= Anarchy Is What States Make of It =

1992 article by Alexander Wendt

"Anarchy Is What States Make of It: The Social Construction of Power Politics" is a journal article by Alexander Wendt published in International Organization in 1992 that outlines a constructivist approach to international relations theory.

Wendt argues that anarchy is not inherent in the international system in the way in which other schools of international relations theory envision it, but rather it is a construct of the nation-states in the system. At the core of constructivist thought is the idea that many core aspects of international relations are socially constructed (they are given their form by ongoing processes of social practice and interaction), rather than inherent, contrary to the assumptions of neorealism and neoliberalism. According to Wendt, the two basic tenets of constructivism are:
- The structures of human association are determined primarily by shared ideas rather than material forces.
- The identities and interests of purposive actors are constructed by these shared ideas rather than given by nature.

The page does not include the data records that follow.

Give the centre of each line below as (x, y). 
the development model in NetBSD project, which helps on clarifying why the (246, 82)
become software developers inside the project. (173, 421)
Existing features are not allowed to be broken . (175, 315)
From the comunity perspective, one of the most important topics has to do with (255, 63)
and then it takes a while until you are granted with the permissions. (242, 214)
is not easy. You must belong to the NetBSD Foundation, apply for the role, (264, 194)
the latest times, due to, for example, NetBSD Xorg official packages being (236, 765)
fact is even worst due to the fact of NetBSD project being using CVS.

The constructivist sentiment is summed up in the following extract from the article: "I argue that self-help and power politics do not follow either logically or causally from anarchy and that if today we find ourselves in a self-help world, this is due to process, not structure. There is no 'logic' of anarchy apart from the practices that create and instantiate one structure of identities and interests rather than another; structure has no existence or causal powers apart from process. Self-help and power politics are institutions, not essential features, of anarchy. Anarchy is what states make of it".